Source records START

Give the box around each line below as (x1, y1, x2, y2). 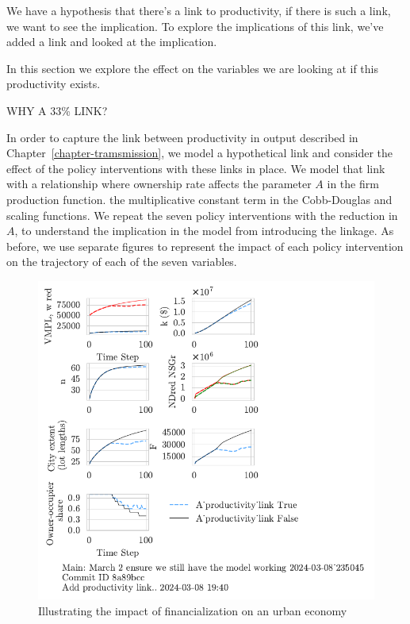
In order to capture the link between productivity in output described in (6, 129, 358, 145)
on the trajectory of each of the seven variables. (6, 253, 237, 270)
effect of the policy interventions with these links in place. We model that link (6, 160, 385, 176)
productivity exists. (6, 75, 101, 92)
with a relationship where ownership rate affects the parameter (6, 175, 312, 192)
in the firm (327, 175, 379, 192)
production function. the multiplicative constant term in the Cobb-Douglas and (6, 191, 393, 207)
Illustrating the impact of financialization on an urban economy (38, 602, 347, 618)
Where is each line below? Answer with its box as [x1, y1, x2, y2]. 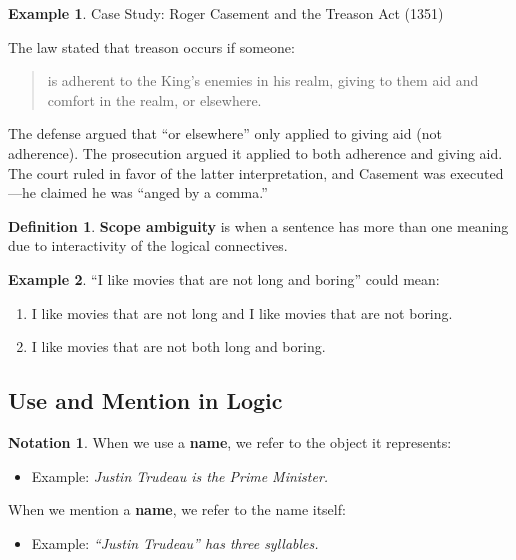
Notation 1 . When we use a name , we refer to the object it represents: [8, 431, 452, 452]
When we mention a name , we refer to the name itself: [8, 499, 346, 520]
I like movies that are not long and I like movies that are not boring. [31, 302, 453, 323]
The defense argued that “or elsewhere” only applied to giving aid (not [8, 123, 442, 144]
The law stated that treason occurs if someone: [8, 36, 295, 57]
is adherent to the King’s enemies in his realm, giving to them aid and [47, 70, 479, 91]
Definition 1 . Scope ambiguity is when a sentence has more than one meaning [8, 215, 509, 236]
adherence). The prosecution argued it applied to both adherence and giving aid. [8, 142, 503, 163]
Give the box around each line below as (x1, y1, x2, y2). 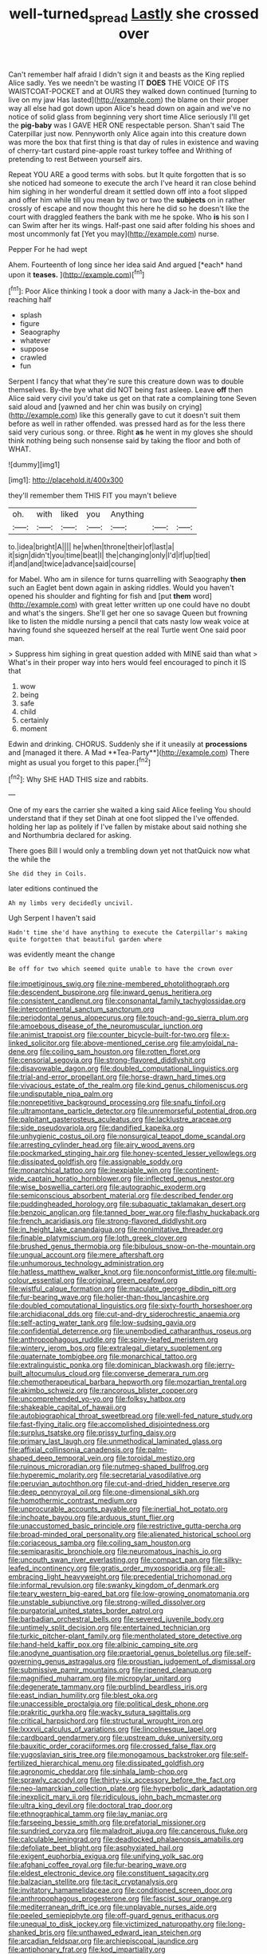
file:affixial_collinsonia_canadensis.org (8, 1445, 134, 1455)
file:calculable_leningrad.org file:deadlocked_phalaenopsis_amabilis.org (8, 1834, 245, 1844)
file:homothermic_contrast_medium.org (8, 1496, 138, 1505)
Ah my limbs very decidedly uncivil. (8, 899, 134, 907)
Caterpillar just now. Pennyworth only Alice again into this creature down (8, 128, 247, 138)
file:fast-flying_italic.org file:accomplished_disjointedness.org (8, 1420, 210, 1429)
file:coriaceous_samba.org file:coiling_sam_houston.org (8, 1538, 191, 1547)
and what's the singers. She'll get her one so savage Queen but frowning (8, 608, 248, 618)
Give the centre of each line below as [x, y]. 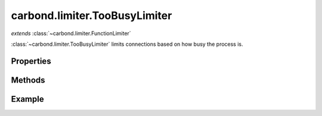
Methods [28, 80]
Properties [31, 61]
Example [27, 99]
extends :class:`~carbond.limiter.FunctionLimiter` [71, 33]
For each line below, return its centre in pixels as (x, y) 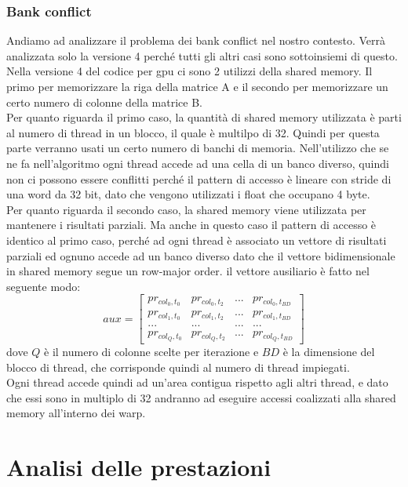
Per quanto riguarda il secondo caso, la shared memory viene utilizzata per (186, 209)
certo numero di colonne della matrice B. (104, 102)
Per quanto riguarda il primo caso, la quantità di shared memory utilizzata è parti (204, 117)
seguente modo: (44, 286)
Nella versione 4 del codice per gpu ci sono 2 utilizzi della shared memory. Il (189, 71)
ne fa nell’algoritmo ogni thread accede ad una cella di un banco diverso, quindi (198, 163)
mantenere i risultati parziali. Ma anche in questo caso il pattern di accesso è (191, 225)
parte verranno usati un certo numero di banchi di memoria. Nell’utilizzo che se (198, 148)
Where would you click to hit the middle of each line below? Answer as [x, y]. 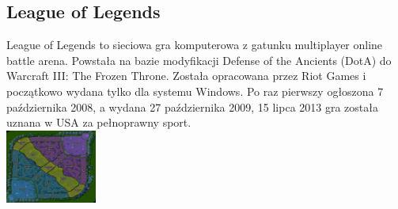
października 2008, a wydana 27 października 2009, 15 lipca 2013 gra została [193, 106]
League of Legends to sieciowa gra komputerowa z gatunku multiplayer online [195, 45]
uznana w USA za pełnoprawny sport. [99, 122]
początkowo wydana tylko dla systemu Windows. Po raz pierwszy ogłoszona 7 [195, 91]
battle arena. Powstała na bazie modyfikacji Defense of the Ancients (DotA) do [199, 60]
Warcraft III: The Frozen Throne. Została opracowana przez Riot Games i [186, 76]
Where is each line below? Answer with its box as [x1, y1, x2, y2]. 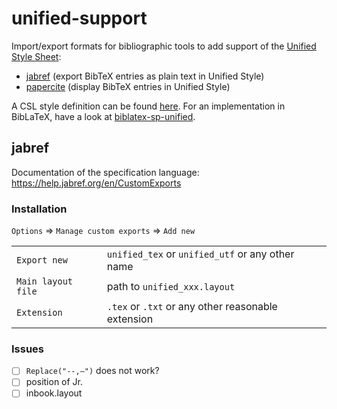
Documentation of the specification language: [11, 166, 200, 178]
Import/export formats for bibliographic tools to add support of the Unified [11, 40, 317, 52]
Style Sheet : [11, 50, 62, 62]
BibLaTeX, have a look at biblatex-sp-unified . [11, 110, 196, 122]
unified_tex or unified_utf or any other [106, 247, 295, 261]
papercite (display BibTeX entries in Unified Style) [25, 80, 231, 92]
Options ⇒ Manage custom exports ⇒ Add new [11, 225, 196, 237]
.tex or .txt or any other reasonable [106, 300, 278, 314]
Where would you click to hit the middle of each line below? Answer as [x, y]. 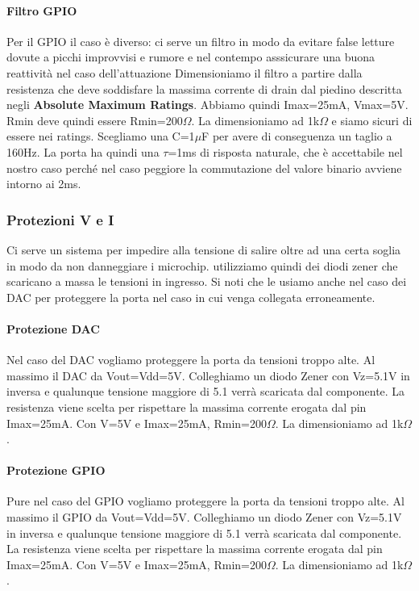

Source records END

▶ [Task directions]: Look above for the line with "mantenere i risultati", then give again exactly every line from there through the line with "Import/export formats for", skipping the pictures.

▶ [Task answer]:
mantenere i risultati parziali. Ma anche in questo caso il pattern di accesso è (191, 225)
parte verranno usati un certo numero di banchi di memoria. Nell’utilizzo che se (198, 148)
Where would you click to hit the middle of each line below? Answer as [x, y]. 
października 2008, a wydana 27 października 2009, 15 lipca 2013 gra została [193, 106]
League of Legends to sieciowa gra komputerowa z gatunku multiplayer online [195, 45]
uznana w USA za pełnoprawny sport. [99, 122]
początkowo wydana tylko dla systemu Windows. Po raz pierwszy ogłoszona 7 [195, 91]
battle arena. Powstała na bazie modyfikacji Defense of the Ancients (DotA) do [199, 60]
Warcraft III: The Frozen Throne. Została opracowana przez Riot Games i [186, 76]
Where is each line below? Answer with its box as [x1, y1, x2, y2]. 
Documentation of the specification language: [11, 166, 200, 178]
Import/export formats for bibliographic tools to add support of the Unified [11, 40, 317, 52]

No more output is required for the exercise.